It is recommended to increase alluxio.user.network.data.timeout to a bigger value (e.g 10min) to avoid a timeout failure when reading large files from remote worker.

Troubleshooting

Error message “No FileSystem for scheme: alluxio” on queries

When you see error messages like the following, it is likely that Alluxio client jar is not put into the classpath of Presto worker. Please follow instructions to fix this issue.

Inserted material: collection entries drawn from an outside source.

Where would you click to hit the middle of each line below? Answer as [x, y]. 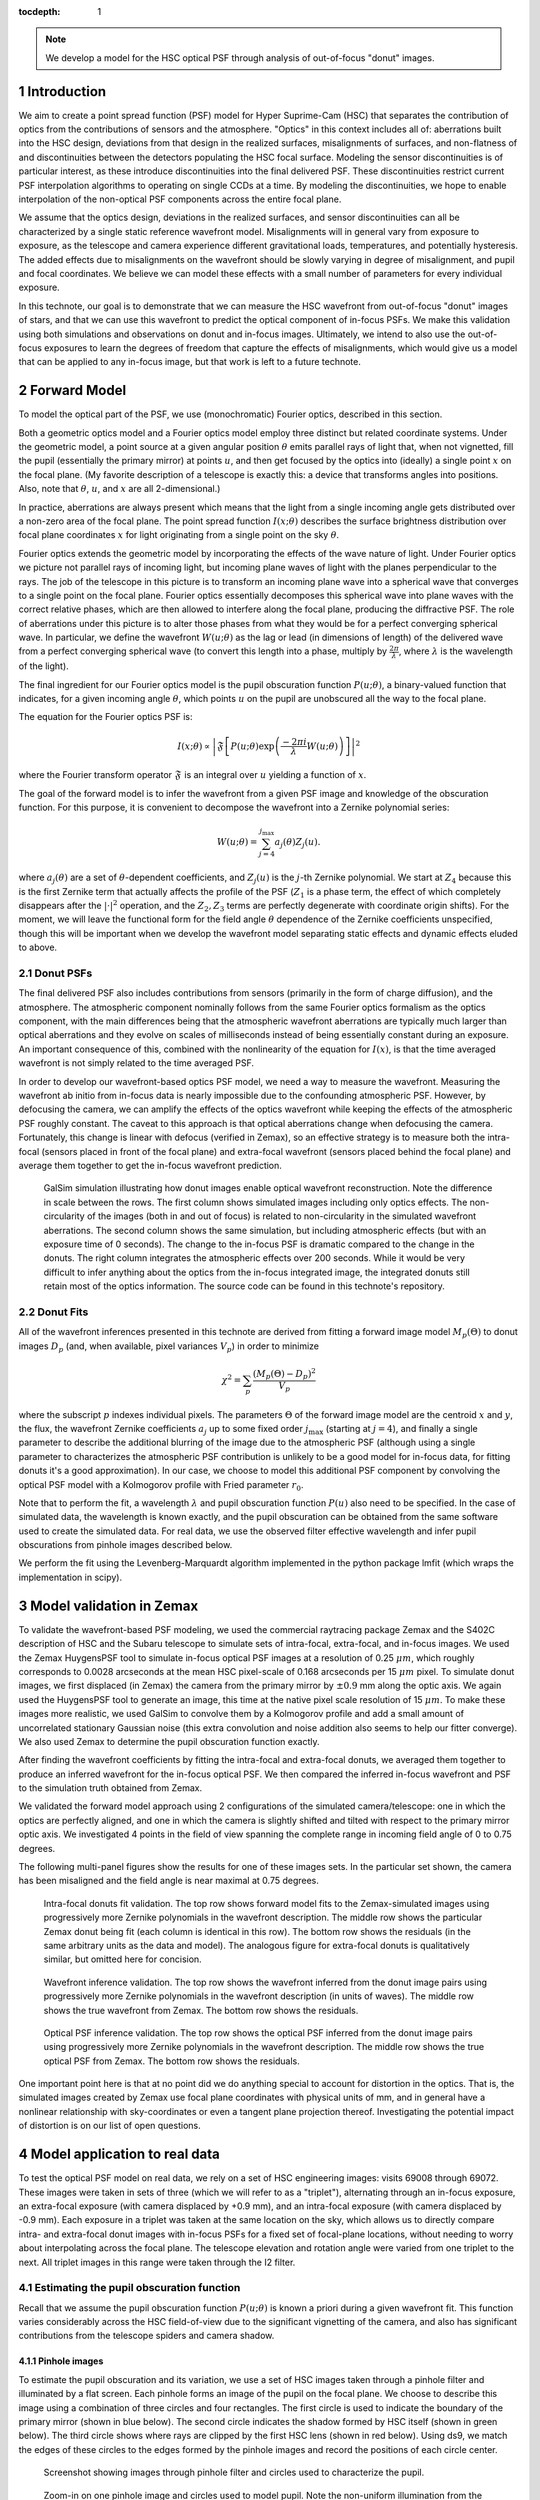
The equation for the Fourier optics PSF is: [105, 717]
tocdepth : [39, 11]
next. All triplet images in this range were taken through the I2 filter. [157, 2262]
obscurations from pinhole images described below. [125, 1545]
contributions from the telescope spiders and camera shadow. [146, 2336]
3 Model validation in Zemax [108, 1605]
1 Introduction [62, 91]
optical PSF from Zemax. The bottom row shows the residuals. [171, 2061]

  1. Query 20180907_063430_00001_cm7xe failed: No FileSystem for scheme: alluxio
  2. com.facebook.presto.spi.PrestoException: No FileSystem for scheme: alluxio
  3. at com.facebook.presto.hive.BackgroundHiveSplitLoader$HiveSplitLoaderTask.process(BackgroundHiveSplitLoader.java:189)
  4. at com.facebook.presto.hive.util.ResumableTasks.safeProcessTask(ResumableTasks.java:47)
  5. at com.facebook.presto.hive.util.ResumableTasks.access$000(ResumableTasks.java:20)
  6. at com.facebook.presto.hive.util.ResumableTasks$1.run(ResumableTasks.java:35)
  7. at io.airlift.concurrent.BoundedExecutor.drainQueue(BoundedExecutor.java:78)
  8. at java.util.concurrent.ThreadPoolExecutor.runWorker(ThreadPoolExecutor.java:1149)
  9. at java.util.concurrent.ThreadPoolExecutor$Worker.run(ThreadPoolExecutor.java:624)
  10. at java.lang.Thread.run(Thread.java:748)